May 15, 2010 11:39
Twenty-nine and quite determined not to marry (rich brothers help with that) Annis Wychwood gets caught up in the affairs of a young couple, Lucilla and Ninian, who, instead of running away to get married, are running away from an arranged marriage. Annis quickly realizes that the central problem is that Lucilla is both overindulged and put under too many restrictions, and so offers to let the girl stay with her until better arrangements (read: arrangements that are less likely to make her run away a second time) can be made.

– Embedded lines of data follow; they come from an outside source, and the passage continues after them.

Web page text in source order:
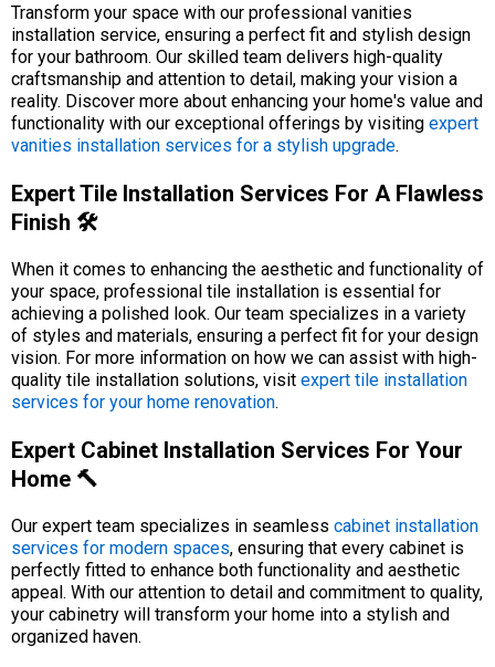
Transform your space with our professional vanities
installation service, ensuring a perfect fit and stylish design
for your bathroom. Our skilled team delivers high-quality
craftsmanship and attention to detail, making your vision a
reality. Discover more about enhancing your home's value and
functionality with our exceptional offerings by visiting expert
vanities installation services for a stylish upgrade.
Expert Tile Installation Services For A Flawless
Finish 🛠️
When it comes to enhancing the aesthetic and functionality of
your space, professional tile installation is essential for
achieving a polished look. Our team specializes in a variety
of styles and materials, ensuring a perfect fit for your design
vision. For more information on how we can assist with high-
quality tile installation solutions, visit expert tile installation
services for your home renovation.
Expert Cabinet Installation Services For Your
Home 🔨
Our expert team specializes in seamless cabinet installation
services for modern spaces, ensuring that every cabinet is
perfectly fitted to enhance both functionality and aesthetic
appeal. With our attention to detail and commitment to quality,
your cabinetry will transform your home into a stylish and
organized haven.
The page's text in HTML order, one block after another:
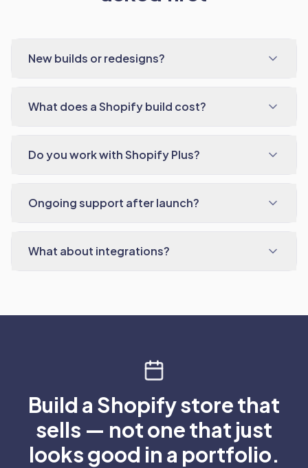
New builds or redesigns?
What does a Shopify build cost?
Do you work with Shopify Plus?
Ongoing support after launch?
What about integrations?
Build a Shopify store that
sells — not one that just
looks good in a portfolio.
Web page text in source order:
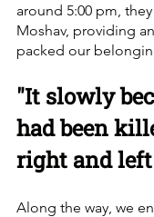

Lucilla’s guardian, Oliver Carleton, who has a reputation as the rudest man in England, is less than pleased with these arrangements, and heads to Bath to yell as quickly as possible.
This is my fourth Heyer, and I think the last Regency she wrote, and is probably my favorite of her books so far, probably because the characters are a bit older (both in years and maturity-I think maybe I’ve finally reached the point where romance-centric plots with 20~ and younger protagonists don’t hold my attention well a lot of the time?) than in her other books, and seem to be on more even ground. I also really like that, instead of having “motherly” feelings for Lucilla, Annis’s eventual reaction was “OMG what was I thinking, taking in a teenager? Make it go away! But only somewhere safe and happy. Visits are ok.”
I think the overall plot and character relationships felt a bit more like a 30s or 40s RomCom than a Regency at times, but not so much so that it lost the right “feel.”